Ex 16:23 “This is what the Lord commanded: ‘Tomorrow is to be a day of rest, a holy Sabbath to the Lord. So bake what you want to bake and boil what you want to boil. Save whatever is left and keep it until morning.’” 24 So they saved it until morning, as Moses commanded, and it did not stink or get maggots in it. 25 “Eat it today,” Moses said, “because today is a Sabbath to the Lord. You will not find any of it on the ground today. 26 Six days you are to gather it, but on the seventh day, the Sabbath, there will not be any.” 27 Nevertheless, some of the people went out on the seventh day to gather it, but they found none. 28 Then the Lord said to Moses, “How long will you refuse to keep my commands and my instructions? 29 Bear in mind that the Lord has given you the Sabbath; that is why on the sixth day he gives you bread for two days. Everyone is to stay where he is on the seventh day; no one is to go out.” 30 So the people rested on the seventh day.

Ex 20:1 And God spoke all these words: Ex 20:8 "Remember the Sabbath day by keeping it holy. 9 Six days you shall labor and do all your work, 10 but the seventh day is a Sabbath to the Lord your God. On it you shall not do any work, neither you, nor your son or daughter, nor your manservant or maidservant, nor your animals, nor the alien within your gates. 11 For in six days the Lord made the heavens and the earth, the sea, and all that is in them, but he rested on the seventh day. Therefore the Lord blessed the Sabbath day and made it holy.”

Ex 34:1The Lord said to Moses, "Chisel out two stone tablets like the first ones, and I will write on them the words that were on the first tablets, which you broke.” Then this is what God said about the Sabbath. Ex 34:21 "Six days you shall labor, but on the seventh day you shall rest; even during the plowing season and harvest you must rest.

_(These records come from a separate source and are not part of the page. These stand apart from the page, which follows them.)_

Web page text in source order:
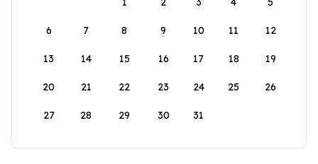
6 7 8 9 10 11 12
13 14 15 16 17 18 19
20 21 22 23 24 25 26
27 28 29 30 31
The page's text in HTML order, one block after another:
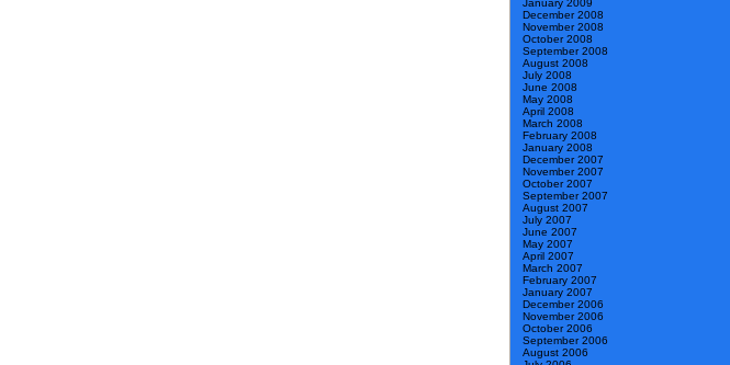
January 2009
December 2008
November 2008
October 2008
September 2008
August 2008
July 2008
June 2008
May 2008
April 2008
March 2008
February 2008
January 2008
December 2007
November 2007
October 2007
September 2007
August 2007
July 2007
June 2007
May 2007
April 2007
March 2007
February 2007
January 2007
December 2006
November 2006
October 2006
September 2006
August 2006

Deut 5:1 Moses summoned all Israel and said:” Hear, O Israel, the decrees and laws I declare in your hearing today. Learn them and be sure to follow them. 2 The Lord our God made a covenant with us at Horeb. 12 "Observe the Sabbath day by keeping it holy, as the Lord your God has commanded you. 13 Six days you shall labor and do all your work, 14 but the seventh day is a Sabbath to the Lord your God. On it you shall not do any work, neither you, nor your son or daughter, nor your manservant or maidservant, nor your ox, your donkey or any of your animals, nor the alien within your gates, so that your manservant and maidservant may rest, as you do. 15 Remember that you were slaves in Egypt and that the Lord your God brought you out of there with a mighty hand and an outstretched arm. Therefore the Lord your God has commanded you to observe the Sabbath day.” Moses is simply doing what God did at other times in reference to His command, expounding on it, and reminding them they were slaves and God delivered them, therefore they must obey Him.

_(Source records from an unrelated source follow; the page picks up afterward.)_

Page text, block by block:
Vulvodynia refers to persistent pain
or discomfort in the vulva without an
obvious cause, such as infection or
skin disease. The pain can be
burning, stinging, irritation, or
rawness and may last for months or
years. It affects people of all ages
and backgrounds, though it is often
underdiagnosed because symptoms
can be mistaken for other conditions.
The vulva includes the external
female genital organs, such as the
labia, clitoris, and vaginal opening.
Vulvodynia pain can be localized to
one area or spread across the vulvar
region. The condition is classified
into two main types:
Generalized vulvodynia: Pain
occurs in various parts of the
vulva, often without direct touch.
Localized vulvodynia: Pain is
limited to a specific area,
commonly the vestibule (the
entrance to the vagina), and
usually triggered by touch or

During Nehemiah’s time, the Levites expounded (gave the meaning of) the Law to the people. Neh 8:5 Ezra opened the book. All the people could see him because he was standing above them; and as he opened it, the people all stood up. 6 Ezra praised the Lord, the great God; and all the people lifted their hands and responded, “Amen! Amen!” Then they bowed down and worshiped the Lord with their faces to the ground. 7 The Levites-Jeshua, Bani, Sherebiah, Jamin, Akkub, Shabbethai, Hodiah, Maaseiah, Kelita, Azariah, Jozabad, Hanan and Pelaiah — instructed the people in the Law while the people were standing there. 8 They read from the Book of the Law of God, making it clear and giving the meaning so that the people could understand what was being read.

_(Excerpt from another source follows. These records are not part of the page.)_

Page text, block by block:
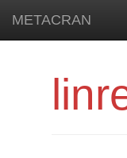
METACRAN
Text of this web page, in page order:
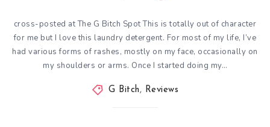
cross-posted at The G Bitch Spot This is totally out of character
for me but I love this laundry detergent. For most of my life, I’ve
had various forms of rashes, mostly on my face, occasionally on
my shoulders or arms. Once I started doing my…
G Bitch, Reviews

The Law was not just the Ten Commandments, it was all the laws, commands, statutes, ordinances ect. When God said, “Do not commit adultery” He explained its meaning by giving more rules to follow, basically no unlawful sex. Jesus took all the, in detail, extensive laws, commands, statutes, ordinances ect and condensed them into two, Matt 22:35 One of them, an expert in the law, tested him with this question: 36 “Teacher, which is the greatest commandment in the Law?” 37 Jesus replied: “‘Love the Lord your God with all your heart and with all your soul and with all your mind.’ 38 This is the first and greatest commandment. 39 And the second is like it: ‘Love your neighbor as yourself.’ 40 All the Law and the Prophets hang on these two commandments.”

I fear that you have missed my point. N0 worries, let me try again, Exodus 20 and Duet 5 are the only times when God spoke the law audibly to the people of Israel. The event is recorded in Ex 20, and then retold in Deut 5 some 40 years later. It wasn’t a summary, or an additional commandment, or an explanation or exposition, it was a retelling of a historical event. An event which Moses, under the inspiration and authority of the Holy Spirit, adjusted slightly for the benefit of his hearers. That doesn’t make it a contradiction or the bible less inspired, but pretending it is not there helps no one either.

You really need to give your interlocutors more credit, @Cody_G, because paragraphs like that leave you in danger of sounding more than little patronising.

That’s not what God-breathed means.

Any good commentary or Bible dictionary will point out that the Hebrew and Greek words rendered “the Law” have a semantic range and do not refer to exactly the same thing every time it is used. For example, it can refer to the Torah (the collection), and the old covenant (the system).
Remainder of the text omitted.